**WHAT THE TASK ASKS:** Lines with the word "long" are the answer; copy each of them from the data below.

**Extracted data entries:**
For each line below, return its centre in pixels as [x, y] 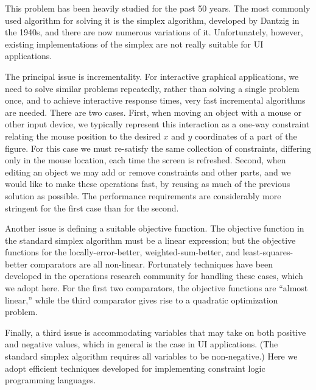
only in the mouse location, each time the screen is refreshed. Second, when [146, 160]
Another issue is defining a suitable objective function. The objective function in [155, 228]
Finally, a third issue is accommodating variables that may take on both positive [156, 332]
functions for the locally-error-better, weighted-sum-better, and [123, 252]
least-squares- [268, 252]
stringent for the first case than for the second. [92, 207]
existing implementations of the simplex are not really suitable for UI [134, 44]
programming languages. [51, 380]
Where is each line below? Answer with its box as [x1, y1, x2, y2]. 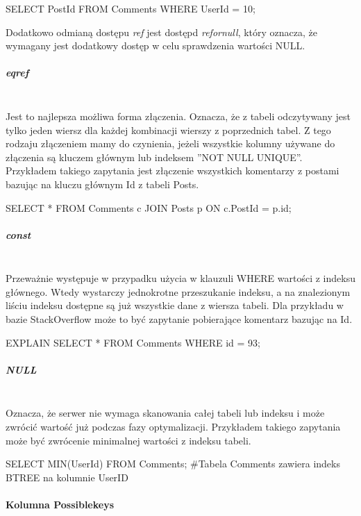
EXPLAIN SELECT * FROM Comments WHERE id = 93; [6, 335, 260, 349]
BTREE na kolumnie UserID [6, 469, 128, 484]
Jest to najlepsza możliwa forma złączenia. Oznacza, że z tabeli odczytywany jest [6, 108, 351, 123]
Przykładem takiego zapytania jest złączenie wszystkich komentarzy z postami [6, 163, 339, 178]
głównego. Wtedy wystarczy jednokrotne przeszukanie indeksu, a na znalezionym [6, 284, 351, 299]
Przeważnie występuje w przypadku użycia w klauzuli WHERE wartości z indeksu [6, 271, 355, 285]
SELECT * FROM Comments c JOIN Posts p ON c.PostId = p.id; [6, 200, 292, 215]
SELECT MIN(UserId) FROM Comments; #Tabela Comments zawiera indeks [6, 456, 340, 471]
--
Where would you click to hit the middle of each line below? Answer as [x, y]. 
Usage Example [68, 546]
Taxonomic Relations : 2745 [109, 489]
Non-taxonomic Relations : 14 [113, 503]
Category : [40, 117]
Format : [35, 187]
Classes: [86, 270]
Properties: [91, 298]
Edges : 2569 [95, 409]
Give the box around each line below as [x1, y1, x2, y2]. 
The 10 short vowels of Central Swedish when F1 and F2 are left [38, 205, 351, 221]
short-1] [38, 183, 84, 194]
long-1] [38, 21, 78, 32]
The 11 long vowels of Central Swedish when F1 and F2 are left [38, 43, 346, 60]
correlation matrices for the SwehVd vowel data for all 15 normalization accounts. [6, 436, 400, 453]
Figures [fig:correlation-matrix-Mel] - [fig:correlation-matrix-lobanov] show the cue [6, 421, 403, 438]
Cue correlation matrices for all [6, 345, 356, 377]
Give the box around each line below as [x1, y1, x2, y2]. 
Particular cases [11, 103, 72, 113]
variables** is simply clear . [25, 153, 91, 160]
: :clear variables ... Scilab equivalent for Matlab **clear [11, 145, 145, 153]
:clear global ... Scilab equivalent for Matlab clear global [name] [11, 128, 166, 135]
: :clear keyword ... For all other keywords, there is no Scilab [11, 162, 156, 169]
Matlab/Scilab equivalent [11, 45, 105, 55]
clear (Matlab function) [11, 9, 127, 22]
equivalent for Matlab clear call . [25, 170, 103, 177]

**TASK RESPONSE:**
long-1] [38, 21, 78, 32]
The 11 long vowels of Central Swedish when F1 and F2 are left [38, 43, 346, 60]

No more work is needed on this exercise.